[Dataset records]
++++++++++++++++++++
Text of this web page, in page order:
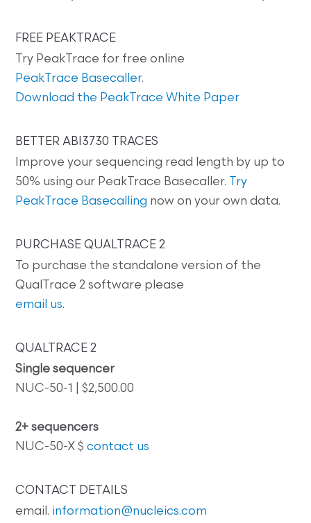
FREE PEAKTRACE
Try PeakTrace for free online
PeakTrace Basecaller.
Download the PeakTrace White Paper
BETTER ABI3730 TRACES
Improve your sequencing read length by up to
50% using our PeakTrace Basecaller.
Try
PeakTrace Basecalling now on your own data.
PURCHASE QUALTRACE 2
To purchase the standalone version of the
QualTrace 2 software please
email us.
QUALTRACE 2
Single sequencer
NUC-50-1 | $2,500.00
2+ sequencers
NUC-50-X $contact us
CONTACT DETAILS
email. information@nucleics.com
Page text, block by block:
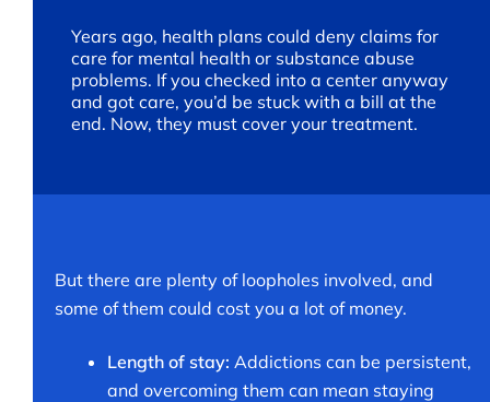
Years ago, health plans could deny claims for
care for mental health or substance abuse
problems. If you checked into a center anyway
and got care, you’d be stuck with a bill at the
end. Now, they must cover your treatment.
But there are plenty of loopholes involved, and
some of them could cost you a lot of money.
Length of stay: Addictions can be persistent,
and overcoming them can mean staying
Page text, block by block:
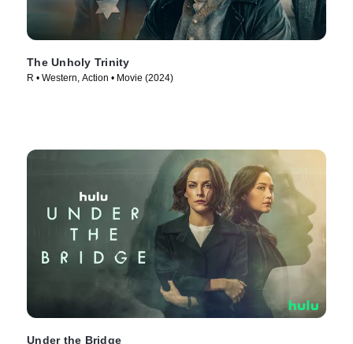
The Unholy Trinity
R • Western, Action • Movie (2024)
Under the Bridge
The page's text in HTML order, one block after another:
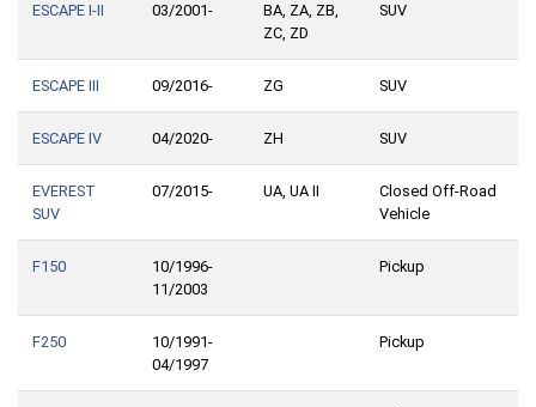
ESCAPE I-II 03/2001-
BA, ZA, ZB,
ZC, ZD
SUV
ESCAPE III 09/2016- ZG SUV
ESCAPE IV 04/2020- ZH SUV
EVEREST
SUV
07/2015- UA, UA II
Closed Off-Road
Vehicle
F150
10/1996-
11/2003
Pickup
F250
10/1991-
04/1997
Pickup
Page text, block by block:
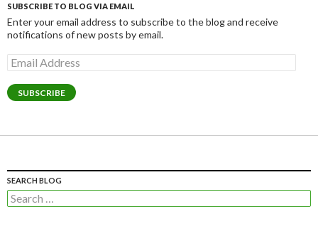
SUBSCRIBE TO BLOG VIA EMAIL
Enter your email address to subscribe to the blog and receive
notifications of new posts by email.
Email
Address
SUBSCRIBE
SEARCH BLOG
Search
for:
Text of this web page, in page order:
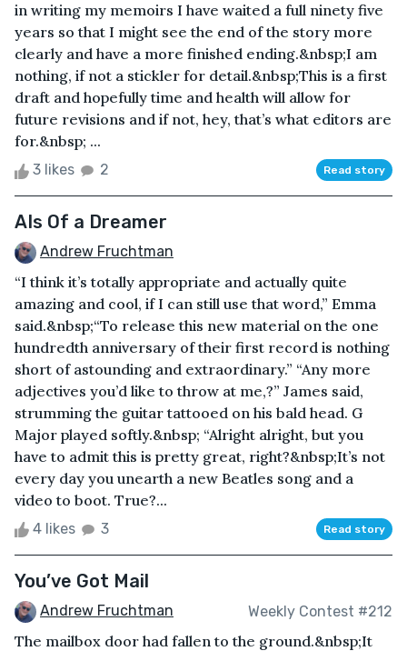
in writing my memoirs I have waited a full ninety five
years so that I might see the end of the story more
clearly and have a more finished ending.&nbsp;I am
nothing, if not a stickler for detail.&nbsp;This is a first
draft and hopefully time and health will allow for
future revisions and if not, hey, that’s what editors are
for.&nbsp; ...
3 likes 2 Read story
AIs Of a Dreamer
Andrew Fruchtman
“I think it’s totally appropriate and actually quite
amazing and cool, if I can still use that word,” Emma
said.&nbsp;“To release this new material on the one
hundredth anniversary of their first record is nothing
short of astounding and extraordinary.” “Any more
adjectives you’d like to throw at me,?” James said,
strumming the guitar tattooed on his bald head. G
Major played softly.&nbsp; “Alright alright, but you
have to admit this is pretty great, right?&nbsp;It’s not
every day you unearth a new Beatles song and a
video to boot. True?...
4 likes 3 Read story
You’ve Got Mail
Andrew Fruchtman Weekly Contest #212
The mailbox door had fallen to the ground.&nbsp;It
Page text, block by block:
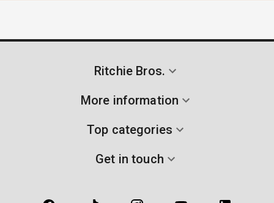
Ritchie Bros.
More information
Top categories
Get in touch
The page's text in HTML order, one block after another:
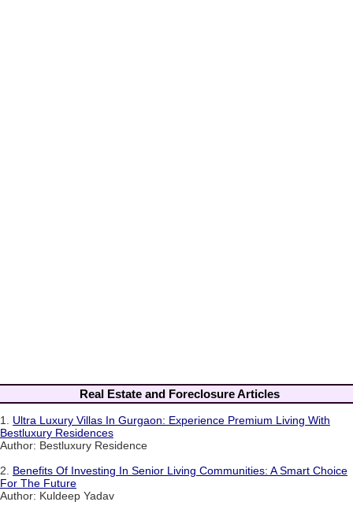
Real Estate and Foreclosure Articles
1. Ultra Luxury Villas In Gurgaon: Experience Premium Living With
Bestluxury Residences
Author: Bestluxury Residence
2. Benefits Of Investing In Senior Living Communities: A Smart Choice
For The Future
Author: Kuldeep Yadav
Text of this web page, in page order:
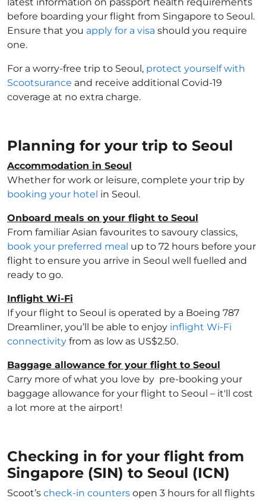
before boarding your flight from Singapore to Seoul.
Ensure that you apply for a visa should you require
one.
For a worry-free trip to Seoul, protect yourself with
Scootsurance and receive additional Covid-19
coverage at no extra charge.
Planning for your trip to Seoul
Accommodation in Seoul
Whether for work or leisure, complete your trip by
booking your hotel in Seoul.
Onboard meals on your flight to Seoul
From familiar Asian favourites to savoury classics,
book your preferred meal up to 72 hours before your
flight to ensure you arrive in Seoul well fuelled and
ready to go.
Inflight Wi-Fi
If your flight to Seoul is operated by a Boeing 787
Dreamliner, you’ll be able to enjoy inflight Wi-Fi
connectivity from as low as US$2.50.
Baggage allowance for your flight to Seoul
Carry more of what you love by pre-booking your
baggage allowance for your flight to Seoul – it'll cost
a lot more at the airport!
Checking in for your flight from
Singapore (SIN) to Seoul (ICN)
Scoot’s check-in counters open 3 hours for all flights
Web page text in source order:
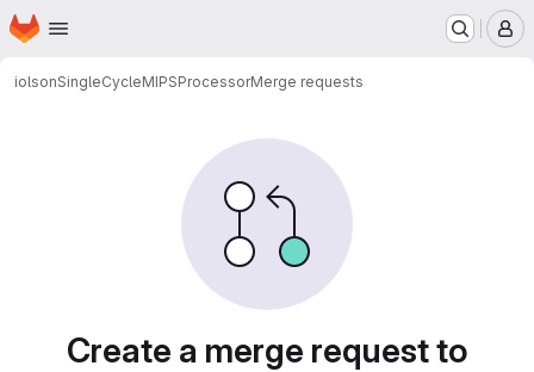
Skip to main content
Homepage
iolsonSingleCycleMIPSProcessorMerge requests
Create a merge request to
++++++++++++++++++++
(PROBLEM STATEMENT):
Every line above carrying the word "that" needs to be shown.

(ANSWER):
years so that I might see the end of the story more
future revisions and if not, hey, that’s what editors are
amazing and cool, if I can still use that word,” Emma
Ensure that you apply for a visa should you require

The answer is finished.